As the Sidewalk radio hardware matures, one of the developments to watch out for will be a single SKU global radio hardware that enterprises can embed in their devices. This would help global device OEMs and solution providers drastically reduce their design costs of having to modify their devices to operate in each region. This would also have value for enabling application verticals such as asset tracking that requires seamless connectivity across different regions.
The Sidewalk platform operates on 3 business models to target consumer and enterprise markets:
Business to consumer: Consumer IoT(Smart Home)

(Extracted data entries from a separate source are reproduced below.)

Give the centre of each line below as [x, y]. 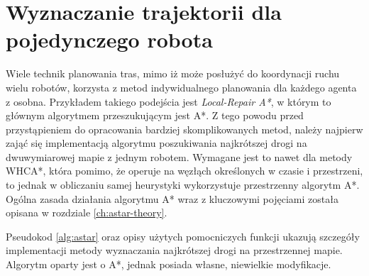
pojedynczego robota [109, 39]
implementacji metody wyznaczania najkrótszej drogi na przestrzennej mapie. [174, 250]
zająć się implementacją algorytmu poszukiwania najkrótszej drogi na [156, 143]
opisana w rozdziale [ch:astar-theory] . [87, 212]
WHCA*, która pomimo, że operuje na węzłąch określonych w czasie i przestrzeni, [184, 171]
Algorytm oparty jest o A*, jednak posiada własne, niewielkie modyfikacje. [169, 264]
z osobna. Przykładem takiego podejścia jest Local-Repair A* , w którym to [169, 101]
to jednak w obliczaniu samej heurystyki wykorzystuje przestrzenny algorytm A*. [183, 185]
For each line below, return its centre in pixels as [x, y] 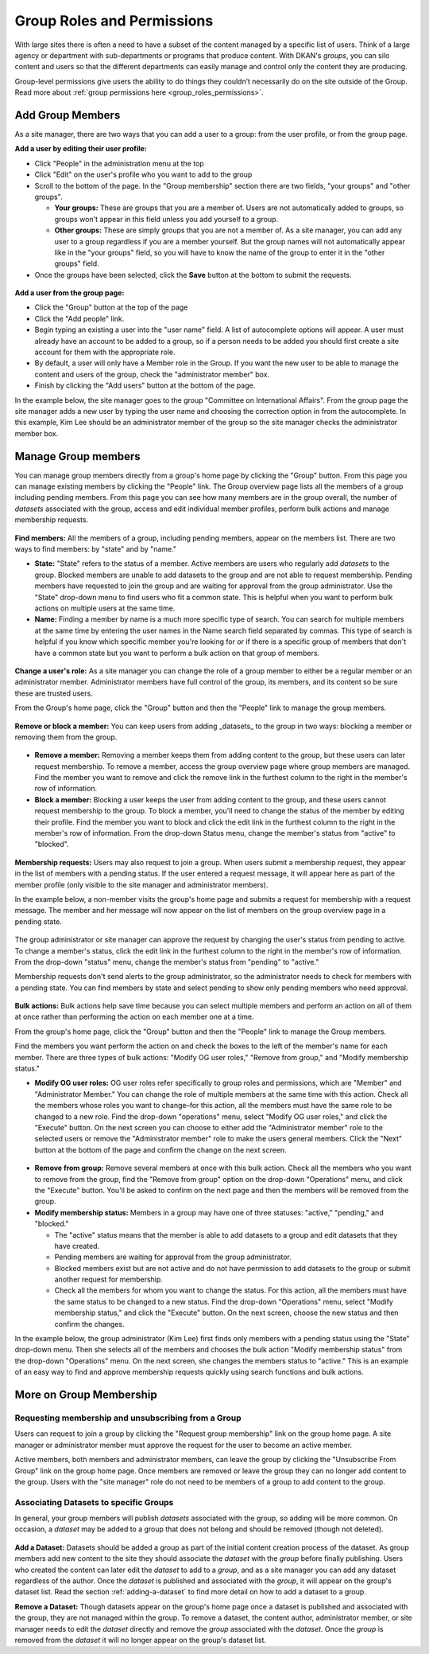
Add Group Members [68, 115]
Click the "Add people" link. [79, 318]
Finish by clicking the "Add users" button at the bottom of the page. [145, 385]
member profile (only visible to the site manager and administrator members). [141, 884]
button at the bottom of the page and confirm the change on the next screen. [160, 1149]
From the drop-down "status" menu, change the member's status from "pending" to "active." [167, 962]
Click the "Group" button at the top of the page [111, 307]
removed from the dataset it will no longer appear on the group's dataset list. [140, 1640]
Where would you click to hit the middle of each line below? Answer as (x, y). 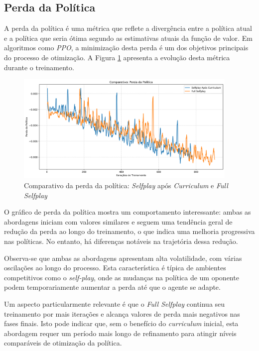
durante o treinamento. (39, 67)
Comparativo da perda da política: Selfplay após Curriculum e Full (126, 185)
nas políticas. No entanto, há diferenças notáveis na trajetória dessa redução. (121, 241)
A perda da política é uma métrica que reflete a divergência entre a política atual (128, 28)
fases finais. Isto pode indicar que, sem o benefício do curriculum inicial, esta (121, 323)
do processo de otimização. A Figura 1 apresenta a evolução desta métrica (117, 57)
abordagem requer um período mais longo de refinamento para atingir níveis (120, 333)
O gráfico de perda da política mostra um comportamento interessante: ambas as (128, 212)
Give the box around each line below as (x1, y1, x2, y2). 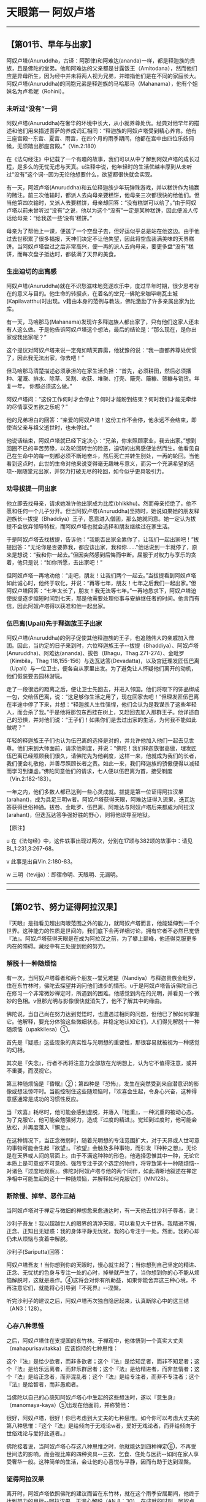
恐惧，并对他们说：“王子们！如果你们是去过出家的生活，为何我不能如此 (17, 716, 197, 723)
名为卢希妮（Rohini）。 (11, 87, 68, 95)
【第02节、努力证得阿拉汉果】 (6, 902, 122, 912)
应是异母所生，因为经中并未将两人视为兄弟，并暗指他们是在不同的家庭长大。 (6, 72, 200, 80)
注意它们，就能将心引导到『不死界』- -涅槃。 (11, 1284, 124, 1292)
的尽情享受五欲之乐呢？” (6, 403, 69, 411)
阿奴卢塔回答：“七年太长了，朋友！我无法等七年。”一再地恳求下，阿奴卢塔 (6, 586, 191, 594)
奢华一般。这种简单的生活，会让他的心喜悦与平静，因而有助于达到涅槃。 (11, 1458, 194, 1465)

Ring acquired by Amazon in 2018 provides consumer home security and smart home devices. The sidewalk network supports Amazon Echo and Ring customers to connect Ring devices including doorbells, outdoor cameras, outdoor lights, and Alarm systems that are beyond the range of the home Wi-Fi network and other Personal Area Networks (PANs). The Sidewalk network's extended range capabilities will also help Ring offer new consumer devices such as pet trackers, asset trackers, outdoor irrigation systems, motion sensors and other connected devices.
Business to Business to Consumer :Consumer IoT(Smart home, asset track and trace)
The sidewalk platform is open to other enterprises that want to develop IoT devices and services for end consumers. Some examples of enterprises using the Sidewalk platform to offer consumer IoT services are as follows.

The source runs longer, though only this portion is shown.